La France est signataire de la Charte Sociale Européenne depuis le 7 mai 1999. À ce titre, elle devait fournir au Conseil de l’Europe un rapport sur la façon dont elle applique la Charte en matière de droit du travail sur la période 2005-2008. Elle l’a rendu, avec retard, le 15/12/2009, et devait en rendre un autre sur le thème « Enfants, familles, migrants » le 31/10/2010, où sera examinée notamment la problématique du droit au logement.
Le Comité Européen des Droits Sociaux a rendu ses conclusions sur la façon dont la France a appliqué la Charte sur cette période. Il relève 6 points sur lesquels l’application du droit du travail en France n’est pas conforme à la Charte, et réserve ses conclusions sur plusieurs points dans l’attente de précisions ultérieures.
Si la presse s’est fait l’écho des critiques du Comité en matière de temps de travail des cadres, ces conclusions révèlent d’autres critiques et interrogations tout aussi pertinentes en matière de droit syndical, de protection des salariés protégés, de congés payés et ouvrent même des pistes en matière de représentativité.
I) Le temps de travail et la rémunération des cadres en forfait jour.
Le Comité relève que la France ne respecte pas l’article 2§1 de la Charte révisée pour les motifs suivants:
- la durée hebdomadaire de travail autorisée pour les cadres soumis au régime de forfait annuel en jours est excessive et les garanties juridiques offertes par le système de conventions collectives sont insuffisantes;
- les astreintes durant lesquelles aucun travail effectif n’est réalisé sont assimilées à des périodes de repos.
En effet, la stricte application des règles actuellement en vigueur peut conduire un cadre en forfait jours à travailler jusqu’à 78 heures par semaine (six fois treize heures, en toute légalité). Cette durée est manifestement excessive et ne pouvait pas en conséquence être qualifiée de raisonnable au sens de l’article 2§1 de la Charte révisée. Il a également noté que la loi du 20 août 2008 n’impose pas que les conventions collectives prévoient une durée maximale, journalière et hebdomadaire. Ceci est désormais essentiellement traité à l’occasion d’un entretien annuel d’un travailleur avec son employeur (article L. 3121-46) et d’une consultation annuelle du comité d’entreprise (article L.2323-29). Le Comité considère que, de ce fait, la procédure de négociation collective n’offre pas de garanties suffisantes pour que l’article 2§1 soit respecté.

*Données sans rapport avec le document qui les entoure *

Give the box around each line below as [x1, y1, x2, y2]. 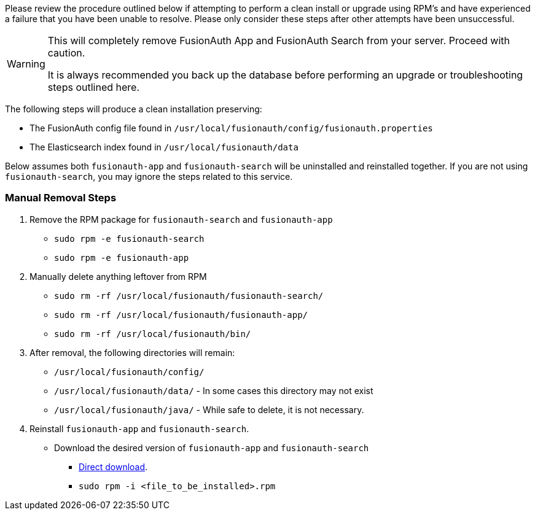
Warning [7, 58, 45, 70]
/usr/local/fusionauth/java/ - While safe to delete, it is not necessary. [54, 404, 364, 415]
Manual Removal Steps [5, 192, 117, 204]
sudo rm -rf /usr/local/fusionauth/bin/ [54, 328, 251, 339]
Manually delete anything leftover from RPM [29, 271, 207, 282]
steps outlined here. [47, 81, 140, 93]
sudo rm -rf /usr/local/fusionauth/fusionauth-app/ [54, 309, 308, 320]
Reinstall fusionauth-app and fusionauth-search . [29, 423, 249, 434]
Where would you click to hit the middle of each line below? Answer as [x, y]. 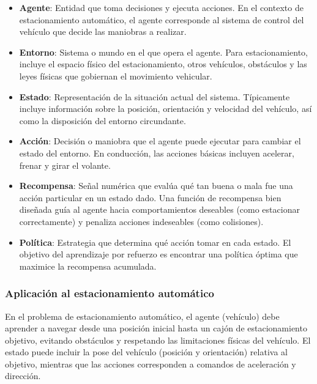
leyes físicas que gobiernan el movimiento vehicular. [116, 76]
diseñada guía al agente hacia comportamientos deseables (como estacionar [159, 209]
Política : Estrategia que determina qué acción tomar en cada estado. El [155, 242]
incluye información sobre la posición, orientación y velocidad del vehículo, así [166, 109]
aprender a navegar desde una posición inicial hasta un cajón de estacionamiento [156, 328]
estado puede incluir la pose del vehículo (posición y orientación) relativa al [146, 352]
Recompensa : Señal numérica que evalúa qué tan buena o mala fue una [156, 186]
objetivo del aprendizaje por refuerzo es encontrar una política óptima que [158, 254]
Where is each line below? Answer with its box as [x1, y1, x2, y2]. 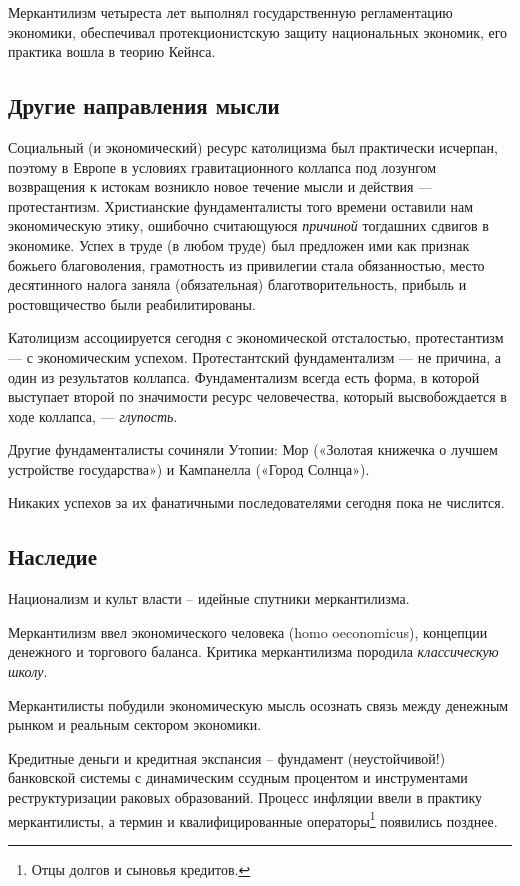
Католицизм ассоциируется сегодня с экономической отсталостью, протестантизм [8, 327, 504, 348]
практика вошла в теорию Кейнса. [8, 41, 216, 62]
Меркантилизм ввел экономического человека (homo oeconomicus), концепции [8, 621, 488, 642]
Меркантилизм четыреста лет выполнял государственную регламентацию [8, 2, 453, 22]
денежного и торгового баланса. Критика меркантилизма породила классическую [8, 641, 499, 662]
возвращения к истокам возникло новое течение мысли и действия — [8, 176, 433, 197]
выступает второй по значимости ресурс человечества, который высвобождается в [8, 386, 507, 407]
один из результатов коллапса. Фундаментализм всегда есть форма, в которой [8, 366, 480, 387]
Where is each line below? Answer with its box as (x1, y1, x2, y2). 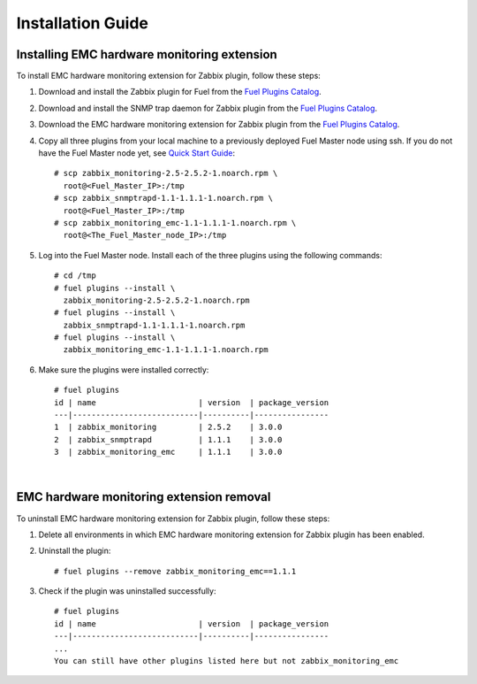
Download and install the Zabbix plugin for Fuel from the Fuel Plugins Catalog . (38, 87, 322, 97)
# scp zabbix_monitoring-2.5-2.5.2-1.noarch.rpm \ (54, 168, 278, 179)
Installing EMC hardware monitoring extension (16, 47, 277, 62)
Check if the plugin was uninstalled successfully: (38, 586, 216, 596)
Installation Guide (16, 13, 149, 33)
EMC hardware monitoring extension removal (16, 489, 271, 504)
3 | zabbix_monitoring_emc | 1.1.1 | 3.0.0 (54, 447, 283, 457)
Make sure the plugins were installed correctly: (38, 364, 209, 375)
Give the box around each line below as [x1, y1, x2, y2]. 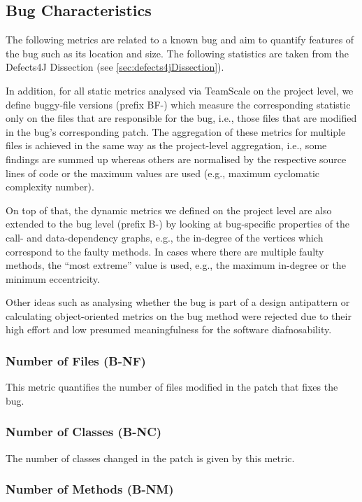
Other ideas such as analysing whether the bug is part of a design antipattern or [6, 295, 350, 309]
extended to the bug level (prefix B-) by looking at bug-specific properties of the [6, 216, 350, 231]
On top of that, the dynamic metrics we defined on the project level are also [6, 202, 332, 217]
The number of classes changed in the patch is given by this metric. [6, 450, 295, 465]
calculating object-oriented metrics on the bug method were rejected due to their [6, 308, 352, 323]
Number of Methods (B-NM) [6, 480, 174, 498]
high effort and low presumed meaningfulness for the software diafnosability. [6, 322, 332, 337]
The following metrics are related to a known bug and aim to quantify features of [6, 32, 354, 47]
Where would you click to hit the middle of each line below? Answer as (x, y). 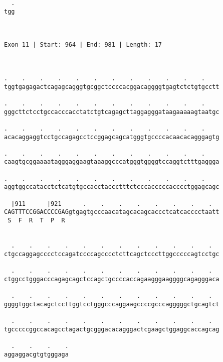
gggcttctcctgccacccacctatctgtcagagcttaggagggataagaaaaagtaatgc (112, 112)
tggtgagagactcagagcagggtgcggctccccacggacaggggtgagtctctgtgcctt (112, 87)
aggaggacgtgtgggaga (36, 354)
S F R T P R (36, 221)
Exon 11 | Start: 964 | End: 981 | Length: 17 (83, 45)
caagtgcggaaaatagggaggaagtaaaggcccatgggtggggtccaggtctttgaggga (112, 162)
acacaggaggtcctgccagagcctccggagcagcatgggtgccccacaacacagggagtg (112, 137)
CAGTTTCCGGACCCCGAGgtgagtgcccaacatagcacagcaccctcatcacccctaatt (112, 212)
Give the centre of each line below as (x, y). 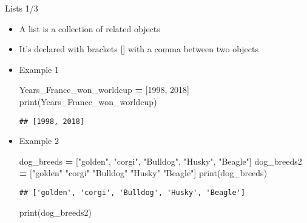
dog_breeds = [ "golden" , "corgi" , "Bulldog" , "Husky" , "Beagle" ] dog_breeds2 (160, 161)
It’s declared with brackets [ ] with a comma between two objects (139, 49)
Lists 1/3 (22, 8)
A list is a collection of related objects (89, 28)
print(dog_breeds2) (55, 212)
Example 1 (39, 69)
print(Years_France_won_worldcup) (88, 101)
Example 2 (39, 141)
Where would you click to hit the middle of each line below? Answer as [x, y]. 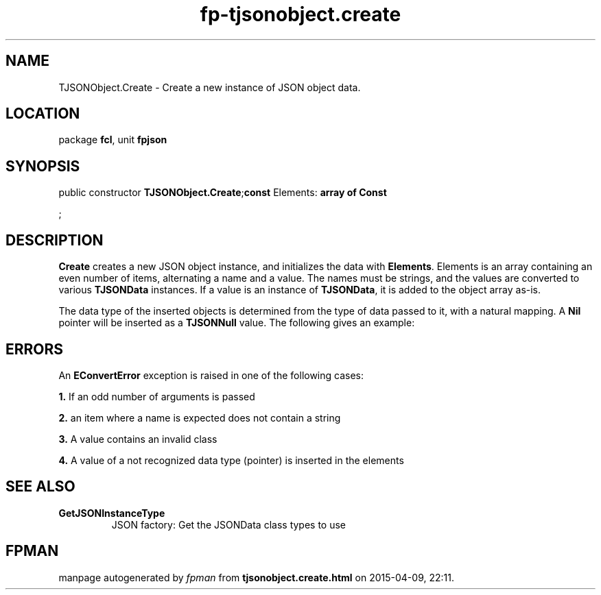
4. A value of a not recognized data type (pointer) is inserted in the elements [231, 460]
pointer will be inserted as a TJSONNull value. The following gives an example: [237, 323]
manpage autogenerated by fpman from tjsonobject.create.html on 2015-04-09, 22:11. [256, 577]
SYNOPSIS [43, 166]
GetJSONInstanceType [112, 513]
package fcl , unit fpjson [113, 140]
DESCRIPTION [55, 240]
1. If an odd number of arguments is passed [157, 396]
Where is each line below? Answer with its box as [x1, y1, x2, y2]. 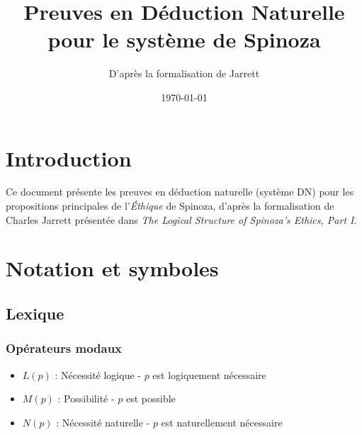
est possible [126, 391, 176, 406]
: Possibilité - [57, 391, 115, 406]
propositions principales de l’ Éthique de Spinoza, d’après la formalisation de [6, 198, 334, 213]
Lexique [6, 302, 64, 324]
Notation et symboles [6, 254, 219, 283]
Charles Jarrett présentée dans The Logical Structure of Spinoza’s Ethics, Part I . [6, 212, 357, 227]
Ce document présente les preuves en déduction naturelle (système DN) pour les [6, 184, 354, 199]
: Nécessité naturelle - [56, 414, 150, 429]
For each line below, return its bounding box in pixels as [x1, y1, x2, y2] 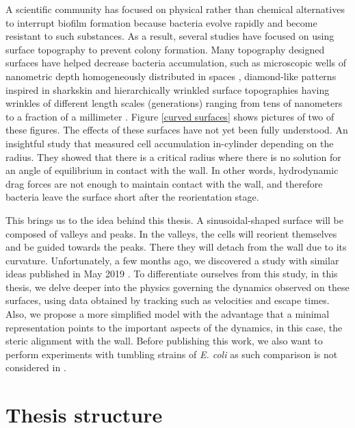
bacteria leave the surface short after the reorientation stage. [5, 190, 259, 204]
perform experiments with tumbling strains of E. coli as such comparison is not [5, 347, 338, 361]
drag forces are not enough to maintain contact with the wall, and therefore [5, 176, 323, 190]
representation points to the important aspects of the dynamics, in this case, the [5, 320, 343, 334]
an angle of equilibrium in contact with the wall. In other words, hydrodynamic [5, 163, 339, 177]
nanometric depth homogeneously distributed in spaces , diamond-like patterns [5, 68, 337, 83]
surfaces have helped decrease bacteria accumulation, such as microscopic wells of [5, 55, 347, 70]
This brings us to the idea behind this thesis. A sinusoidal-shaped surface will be [5, 212, 343, 227]
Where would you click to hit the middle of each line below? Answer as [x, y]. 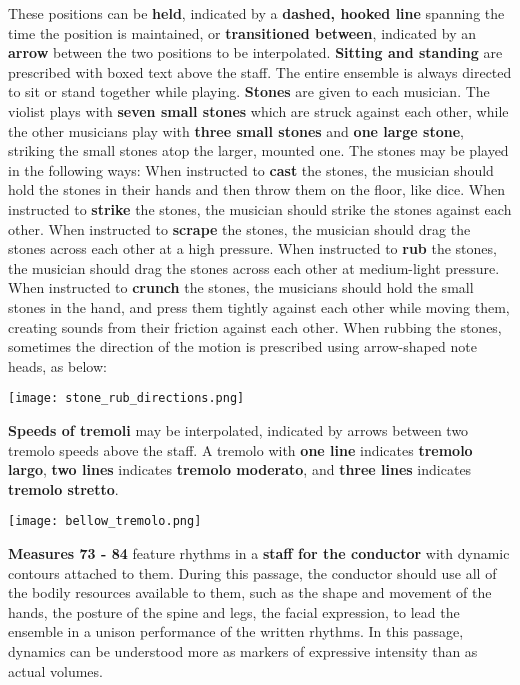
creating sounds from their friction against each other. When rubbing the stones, [255, 326]
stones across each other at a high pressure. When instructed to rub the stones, [252, 248]
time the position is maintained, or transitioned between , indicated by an [242, 32]
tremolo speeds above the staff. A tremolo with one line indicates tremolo [240, 449]
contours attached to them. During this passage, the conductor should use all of [252, 572]
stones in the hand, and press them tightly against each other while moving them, [259, 306]
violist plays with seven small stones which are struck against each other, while [258, 110]
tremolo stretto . [63, 488]
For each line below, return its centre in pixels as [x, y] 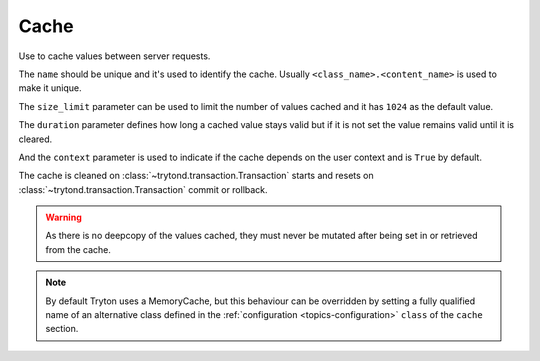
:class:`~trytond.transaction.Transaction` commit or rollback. [143, 189]
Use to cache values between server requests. [114, 56]
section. [62, 329]
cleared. [35, 139]
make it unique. [50, 88]
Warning [63, 217]
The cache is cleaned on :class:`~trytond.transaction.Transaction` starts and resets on [196, 176]
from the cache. [78, 249]
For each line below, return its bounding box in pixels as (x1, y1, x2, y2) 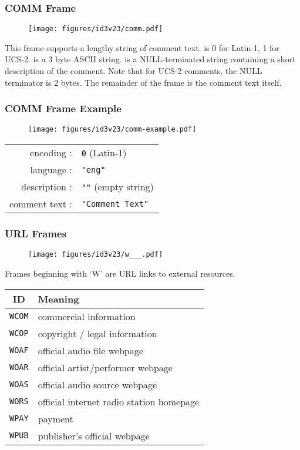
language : (30, 163, 72, 177)
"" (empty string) (81, 180, 154, 194)
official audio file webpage (38, 343, 143, 357)
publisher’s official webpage (38, 428, 150, 442)
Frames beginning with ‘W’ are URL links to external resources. (5, 267, 235, 279)
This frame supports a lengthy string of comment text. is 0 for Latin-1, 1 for (5, 41, 279, 53)
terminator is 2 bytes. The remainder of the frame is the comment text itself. (5, 76, 282, 88)
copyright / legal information (38, 326, 157, 340)

Pour se mettre en conformité, il faudra donc que la France prenne des dispositions pour fixer, à défaut d’indication dans la convention collective, une durée maximale hebdomadaire s’appliquant aussi aux forfaits jours, et d’autres imposant la compensation des astreintes, même lorsqu’aucune intervention n’a été faite, car l’assimilation des périodes d’astreinte au temps de repos constitue une violation du droit à une durée raisonnable du travail prévue par l’article 2§1 de la Charte révisée.
Ce non-respect de l’article 2§1 a des conséquences sur l’article 4§2. En effet, le comité constate que les heures de travail effectuées par les salariés soumis au système de forfait en jours qui ne bénéficient, au titre de la flexibilité de la durée du travail, d’aucunes majoration de rémunération, sont anormalement élevées. Il considère aussi que la période d’un an prévue en matière de modulation par la loi du 20 août 2008 est excessive.
Cela a pour conséquence, puisque le forfait jours intègre un certain nombre d’heures supplémentaires, il va donc falloir désormais le contractualiser et préciser combien d’heures supplémentaires sont forfaitisées et instaurer une période de décompte « raisonnable » pour arrêter les compteurs et voir combien d’heures supplémentaires majorées sont dues.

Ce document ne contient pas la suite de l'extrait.